More than just holiday sales -- this point in the console generation is typically the fattest point of the sales curve. The next generation consoles are generating a ton of interest, and the previous generation is at its largest install base. Delaying a year means you miss out on the hype cycle of the new consoles while the last-gen consoles quickly fade in mindshare -- only "legacy" versions of annualized sports franchises sell on that older hardware.
This was probably it. To get it right on all platforms they would have to spend several more months of development. The video game market has a certain size, if you exceed the budget too much you will never be able to make it back. Maybe this too was what caused them to release the last-gen console ports: they were starting to freak out, afraid the project would bankrupt them.
I mean.. they can say that all they want, but they're a game studio that releases one game at a time. This game was "supposed" to release 8 months ago.

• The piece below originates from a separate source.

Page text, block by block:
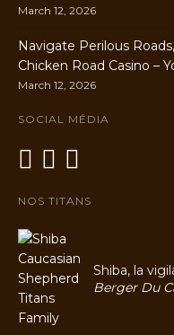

Financially speaking, it just doesn't make sense that they have any room here.
-- What was to be gained from it? Holiday sales? Delivering a product not delayed again? Management bonuses? Did the developers get bonuses for delivering "on time"?
-- At what cost did the crunch / delivering the product cause the team of developers? Now they need to keep working; fix the bugs; get this back in the store(s) and try to make everyone happy?
We go through our share of crunches. Bugs always get through and we have to fix them of course, but nothing as bad as some of the stuff I've read about this.
Management never realizes burnout is a real thing. I feel for these developers. It's double sided. Keep delaying the game / product and people get pissed off it's delayed. Ship it, and now they're pissed off its buggy. So now, everyone (programmers) are burned out; management is probably fuming over being removed from the store(s) and everyone needs to smile and get back to it, probably as a worse crunch than before. What a shitty way to spend the holidays.
It's like getting made at a company building your house that your water pipes leak but you rushed them to get it done because of some arbitrary move in date. Take the time; do it right; do a good job. Cut corners and rush stuff and deal with the consequences.